Monday 25 July 2022

Discarded solar panels: How to deal with them?

Solar Panels are an interesting topic on TechItOut: WION.

Discarded solar panels: How to deal with them, indeed?

Tech It Out

WION on Youtube shows that solar energy is helping mitigate the adverse effects of climate change; it is a rapidly growing market. But are we ready to tackle solar panel waste? We tell you all about that in this video.

A house theoretically could run on solar power alone. With a modern so-called solar energy system, including power storage, you can definitely run a whole house completely on solar power. Today's high-efficiency solar panels and solar batteries make it cheaper than ever before to power an entire home exclusively using specific solar energy.

A solar cell panel, solar electric panel, photo-voltaic (PV) module or solar panel is an assembly of photo-voltaic cells mounted in a framework for installation.

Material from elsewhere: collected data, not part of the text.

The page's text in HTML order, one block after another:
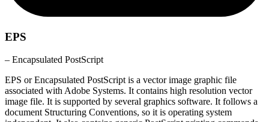
EPS
– Encapsulated PostScript
EPS or Encapsulated PostScript is a vector image graphic file
associated with Adobe Systems. It contains high resolution vector
image file. It is supported by several graphics software. It follows a
document Structuring Conventions, so it is operating system
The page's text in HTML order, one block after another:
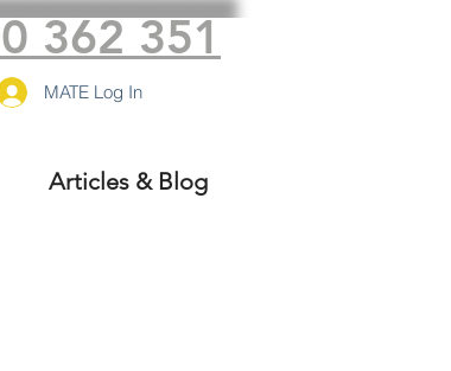
362 351
MATE Log In
Articles & Blog
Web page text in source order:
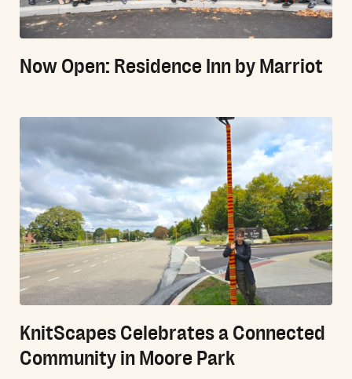
Now Open: Residence Inn by Marriot
KnitScapes Celebrates a Connected
Community in Moore Park
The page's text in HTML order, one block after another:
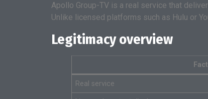
Apollo Group-TV is a real service that
Unlike licensed platforms such as Hulu or
Legitimacy overview
Real service
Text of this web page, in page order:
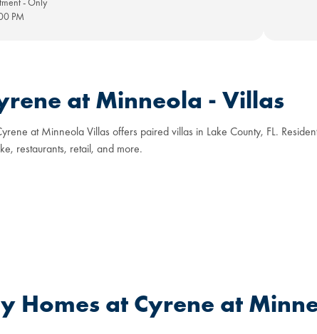
PM
at Minneola - Villas
at Minneola Villas offers paired villas in Lake County, FL.
restaurants, retail, and more.
Homes at Cyrene at
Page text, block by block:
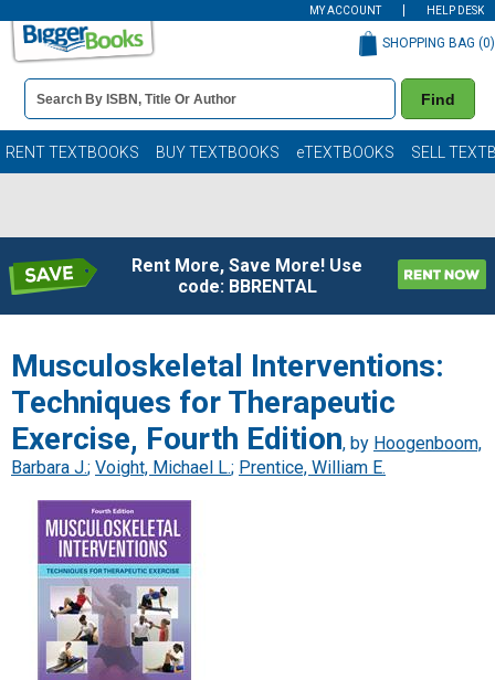
MY ACCOUNT HELP DESK
Book
Details
Search
Bar
Find
SHOPPING BAG (0)
RENT TEXTBOOKS BUY TEXTBOOKS eTEXTBOOKS SELL
Rent More, Save More! Use
code: BBRENTAL
Musculoskeletal Interventions:
Techniques for Therapeutic
Exercise, Fourth Edition, by Hoogenboom,
Barbara J.; Voight, Michael L.; Prentice, William E.
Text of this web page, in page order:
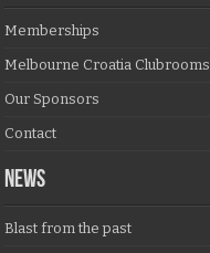
Memberships
Melbourne Croatia Clubrooms
Our Sponsors
Contact
NEWS
Blast from the past
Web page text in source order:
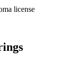
license
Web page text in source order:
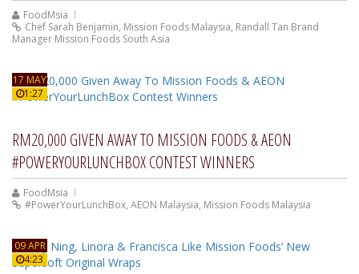
FoodMsia
Chef Sarah Benjamin, Mission Foods Malaysia, Randall Tan Brand
Manager Mission Foods South Asia
17 MAY
1:27
RM20,000 GIVEN AWAY TO MISSION FOODS & AEON
#POWERYOURLUNCHBOX CONTEST WINNERS
FoodMsia
#PowerYourLunchBox, AEON Malaysia, Mission Foods Malaysia
09 APR
4:23
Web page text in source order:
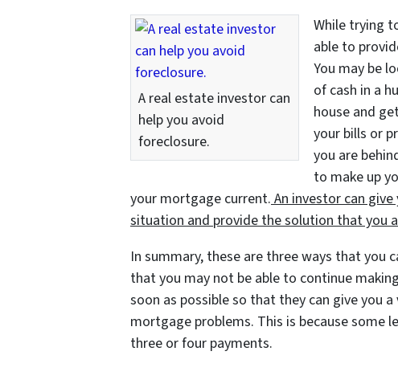
A real estate investor can
help you avoid
foreclosure.
While trying
able to
You may be
of cash in a
house and
your bills or
you are
to make up
your mortgage current. An investor can
situation and provide the solution that you
In summary, these are three ways that you
that you may not be able to continue
soon as possible so that they can give you
mortgage problems. This is because some
three or four payments.
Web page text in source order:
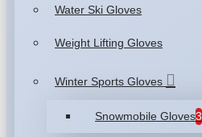
Water Ski Gloves
Weight Lifting Gloves
Winter Sports Gloves
Snowmobile Gloves3
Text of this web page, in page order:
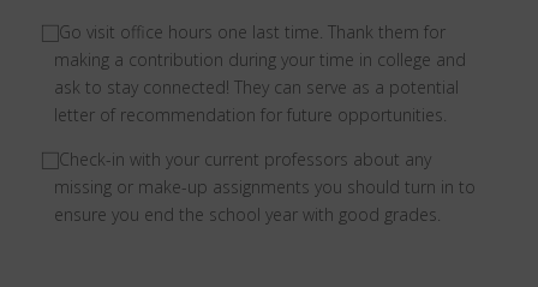
⃞Go visit office hours one last time. Thank them for
making a contribution during your time in college and
ask to stay connected! They can serve as a potential
letter of recommendation for future opportunities.
⃞Check-in with your current professors about any
missing or make-up assignments you should turn in to
ensure you end the school year with good grades.

Solar panels use sunlight as a source of energy to generate direct current electricity. A collection of PV modules is called a PV panel, and a system of PV panels is called an array. Arrays of a so-called photovoltaic system supply solar electricity to electrical equipment.

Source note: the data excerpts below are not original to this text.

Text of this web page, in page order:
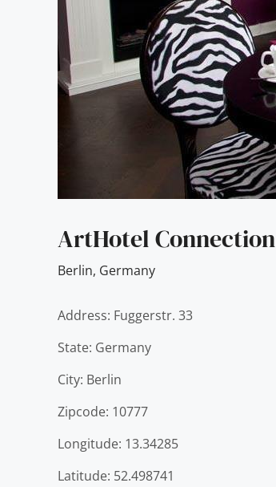
ArtHotel Connection
Berlin, Germany
Address: Fuggerstr. 33
State: Germany
City: Berlin
Zipcode: 10777
Longitude: 13.34285
Latitude: 52.498741
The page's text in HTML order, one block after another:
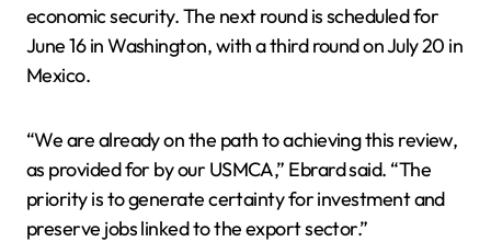
economic security. The next round is scheduled for
June 16 in Washington, with a third round on July 20 in
Mexico.
“We are already on the path to achieving this review,
as provided for by our USMCA,” Ebrard said. “The
priority is to generate certainty for investment and
preserve jobs linked to the export sector.”
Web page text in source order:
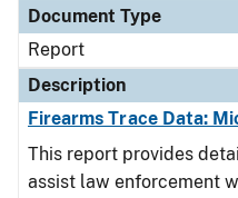
Document Type
Report
Description
Firearms Trace Data:
This report provides
assist law enforcement
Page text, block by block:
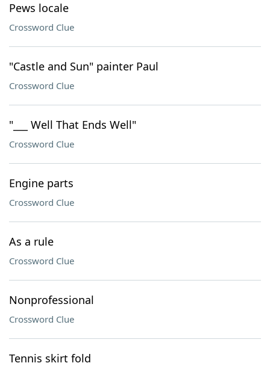
Pews locale
Crossword Clue
"Castle and Sun" painter Paul
Crossword Clue
"___ Well That Ends Well"
Crossword Clue
Engine parts
Crossword Clue
As a rule
Crossword Clue
Nonprofessional
Crossword Clue
Tennis skirt fold
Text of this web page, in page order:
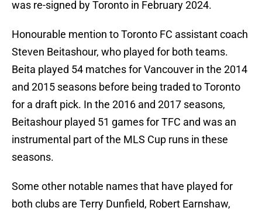
was re-signed by Toronto in February 2024.
Honourable mention to Toronto FC assistant coach
Steven Beitashour, who played for both teams.
Beita played 54 matches for Vancouver in the 2014
and 2015 seasons before being traded to Toronto
for a draft pick. In the 2016 and 2017 seasons,
Beitashour played 51 games for TFC and was an
instrumental part of the MLS Cup runs in these
seasons.
Some other notable names that have played for
both clubs are Terry Dunfield, Robert Earnshaw,
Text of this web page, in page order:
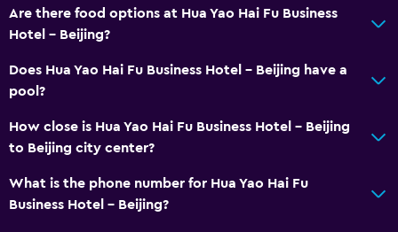
Are there food options at Hua Yao Hai Fu Business
Hotel - Beijing?
Does Hua Yao Hai Fu Business Hotel - Beijing have a
pool?
How close is Hua Yao Hai Fu Business Hotel - Beijing
to Beijing city center?
What is the phone number for Hua Yao Hai Fu
Business Hotel - Beijing?
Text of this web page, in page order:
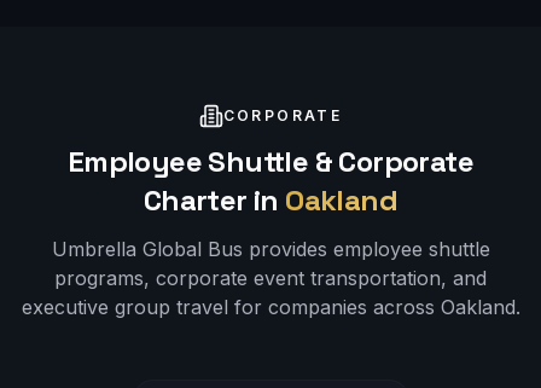
CORPORATE
Employee Shuttle & Corporate
Charter in Oakland
Umbrella Global Bus provides employee shuttle
programs, corporate event transportation, and
executive group travel for companies across Oakland.

Waste and recycling is important with solar panels. It seems that it is much cheaper to throw out panels than to recycle them.

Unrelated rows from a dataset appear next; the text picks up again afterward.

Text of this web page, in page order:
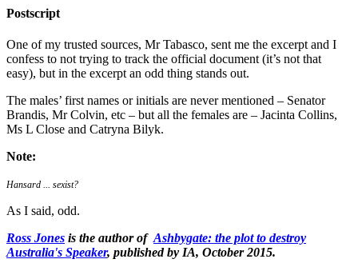
Postscript
One of my trusted sources, Mr Tabasco, sent me the excerpt and I
confess to not trying to track the official document (it’s not that
easy), but in the excerpt an odd thing stands out.
The males’ first names or initials are never mentioned – Senator
Brandis, Mr Colvin, etc – but all the females are – Jacinta Collins,
Ms L Close and Catryna Bilyk.
Note:
Hansard ... sexist?
As I said, odd.
Ross Jones is the author ofAshbygate: the plot to destroy
Australia's Speaker, published by IA, October 2015.
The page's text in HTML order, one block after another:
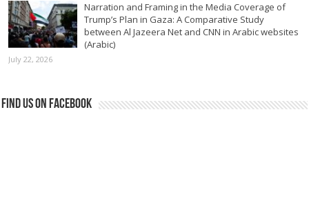
Narration and Framing in the Media Coverage of
Trump’s Plan in Gaza: A Comparative Study
between Al Jazeera Net and CNN in Arabic websites
(Arabic)
July 22, 2026
Find us on Facebook
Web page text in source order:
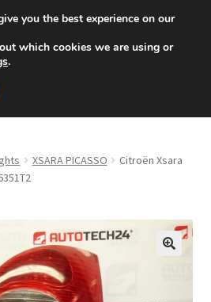
6 EUR
+420 704 494 494
XSARA PICASSO
Citroën Xsara
you the best experience on our
which cookies we are using or
.
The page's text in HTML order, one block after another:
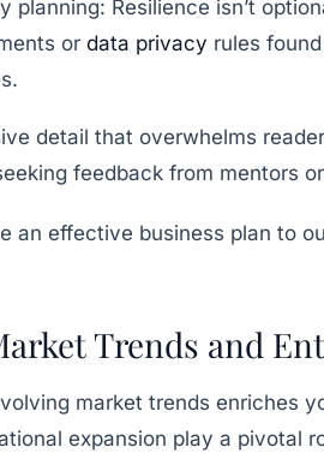
planning: Resilience isn’t
or data privacy rules
detail that overwhelms
feedback from mentors
Trends and
market trends enriches
expansion play a pivotal
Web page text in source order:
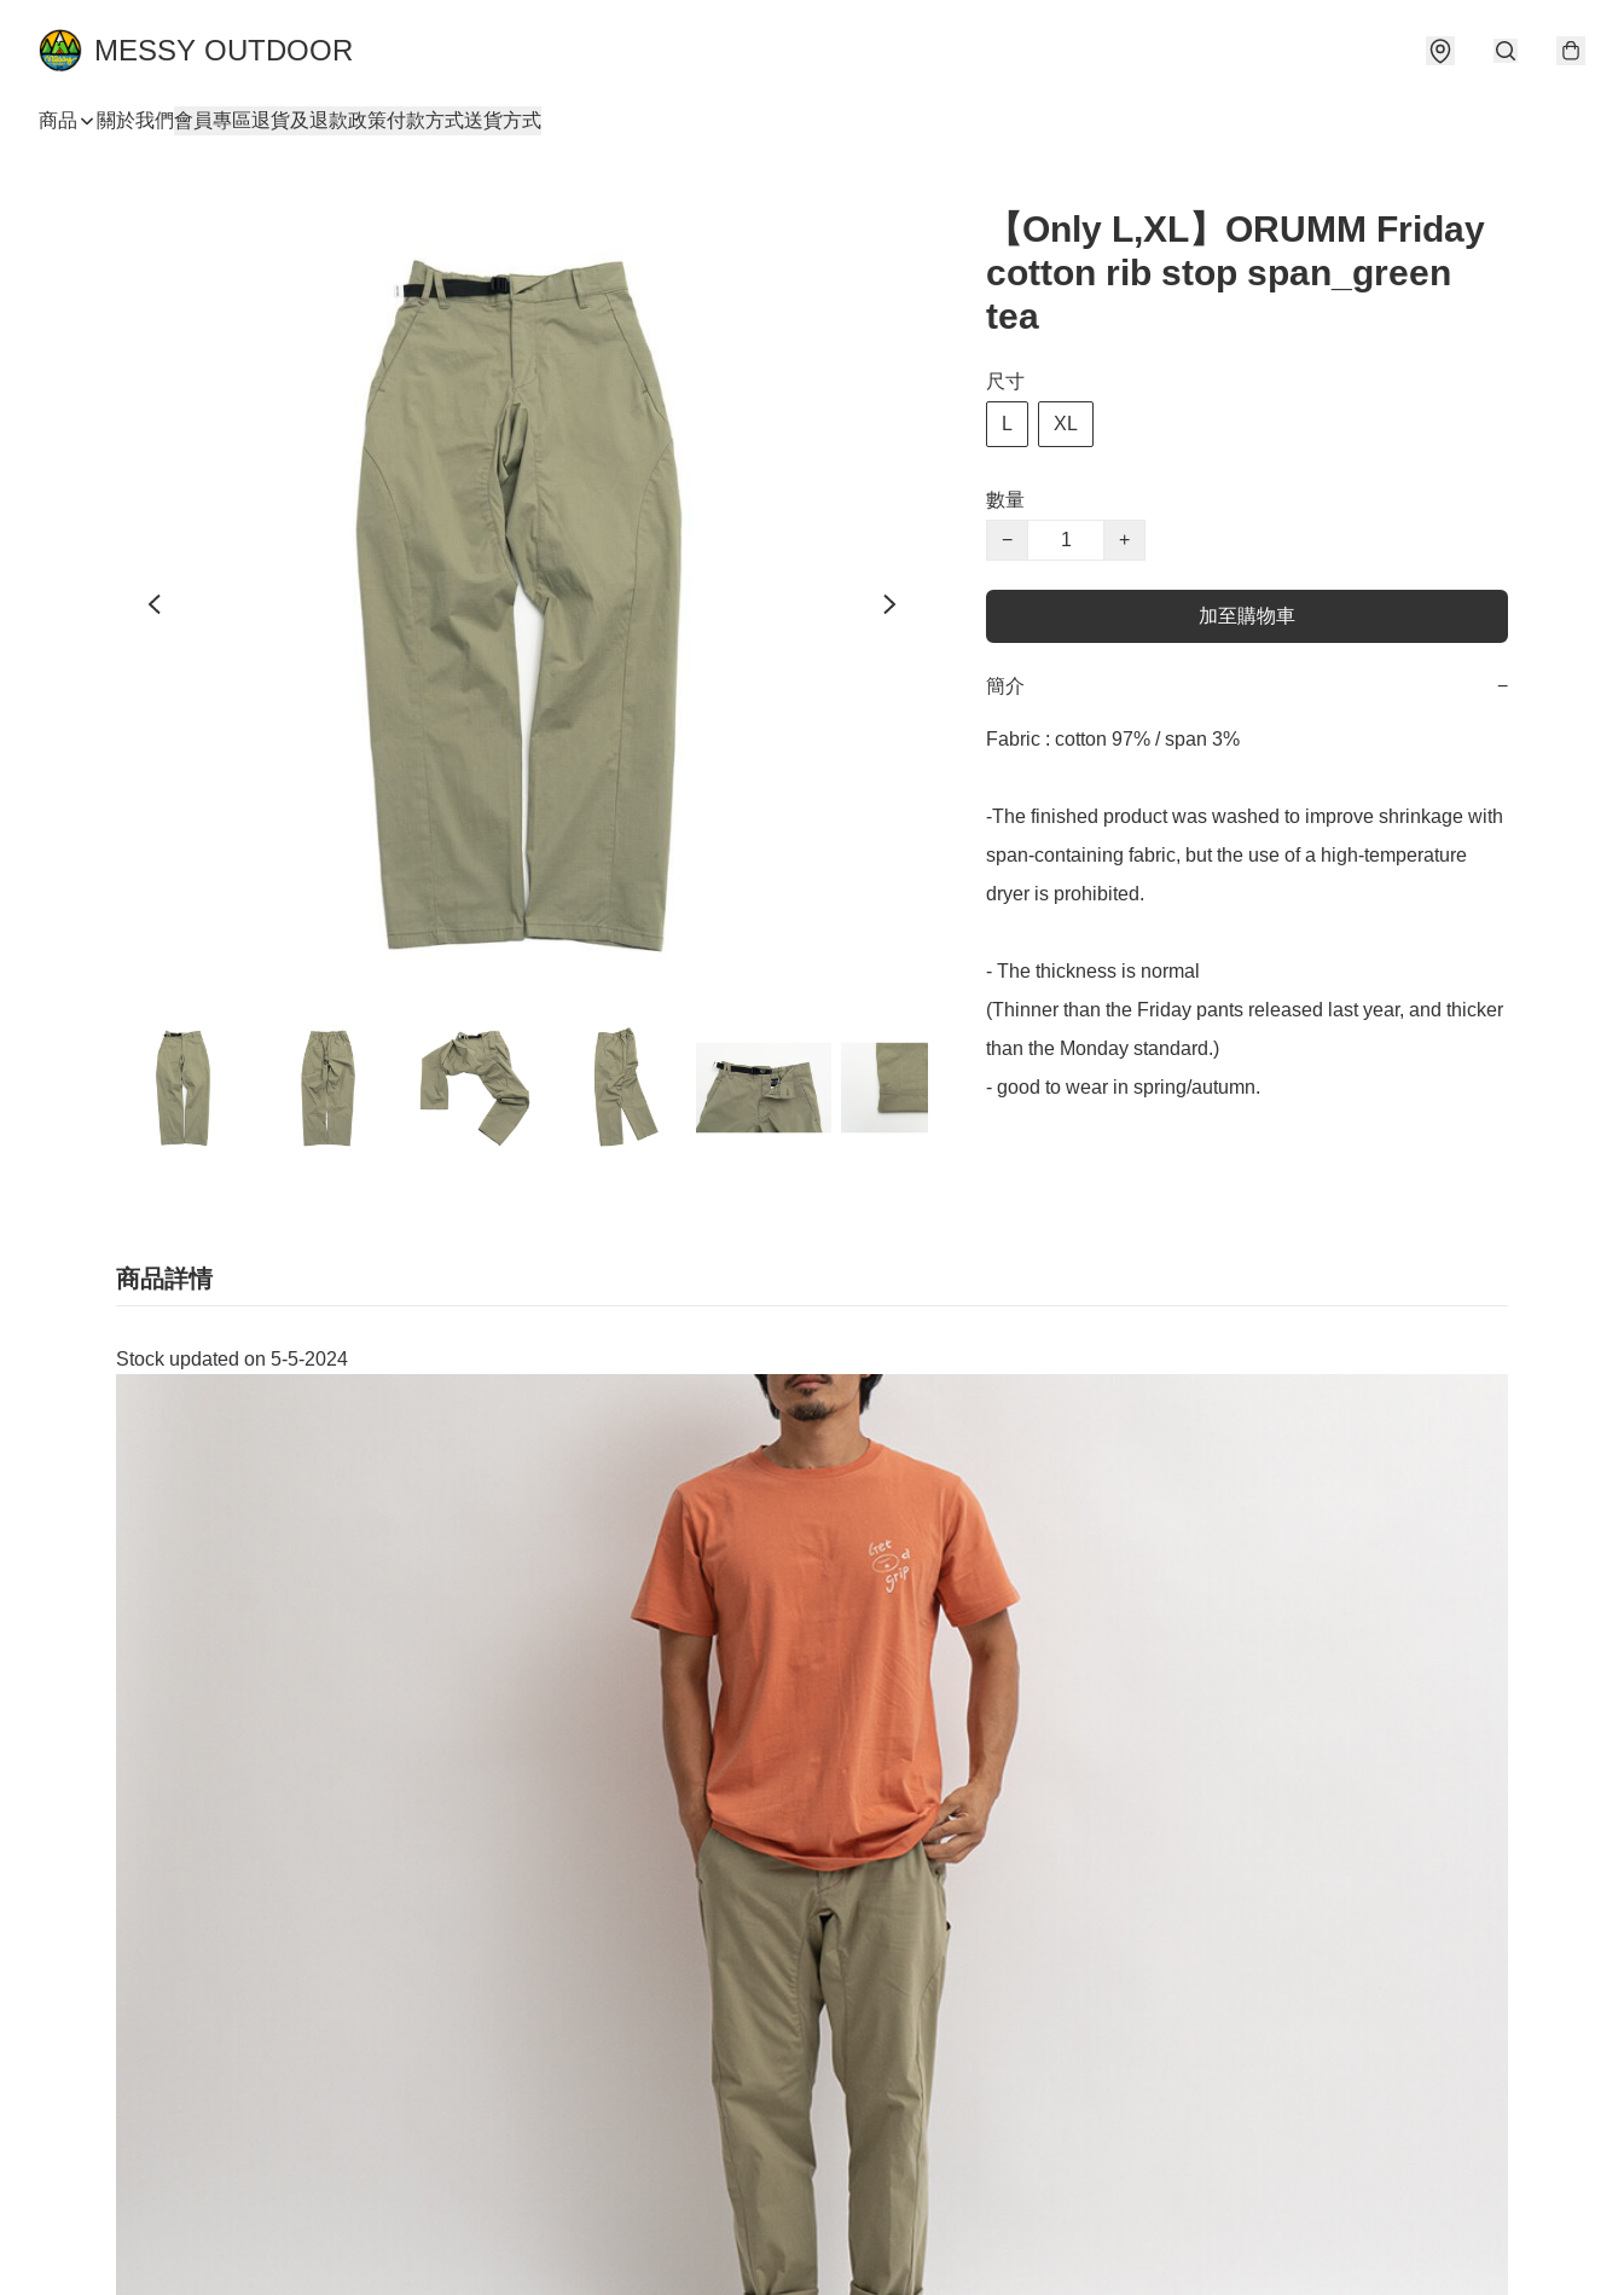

Leftover PV panels can contaminate soil, as it happened in 2013 when US-based Solyndra solar farm bankrupted leaving broken panels on site. IRENA 2016 study estimated the amount of PV waste at 78 million tons by 2050. Most parts of a solar module can be recycled including up to 95% of certain semiconductor materials or the glass as well as large amounts of ferrous and non-ferrous metals. Some private companies and non-profit organizations are currently engaged in take-back and recycling operations for end-of-life modules. EU law requires manufacturers to ensure their solar panels are recycled properly. Similar legislation is underway in Japan, India, and Australia.

A 2021 study by Harvard Business Review certainly indicates that by 2035 the discarded panels will outweigh new units by a factor of 2.56 and cost of recycling a single PV panel by then will reach $20-30, which would increase the LCOE of PV by a factor 4. Analyzing the USA market, where no EU-like legislation exists as of 2021, HBR noted that with the cost of sending it to a landfill being just $1-2 there's a significant financial incentive to either discard the decommissioned panels or send them to for low-tech disassembly in low-income countries with much of the toxic elements ending up released to the outside environment.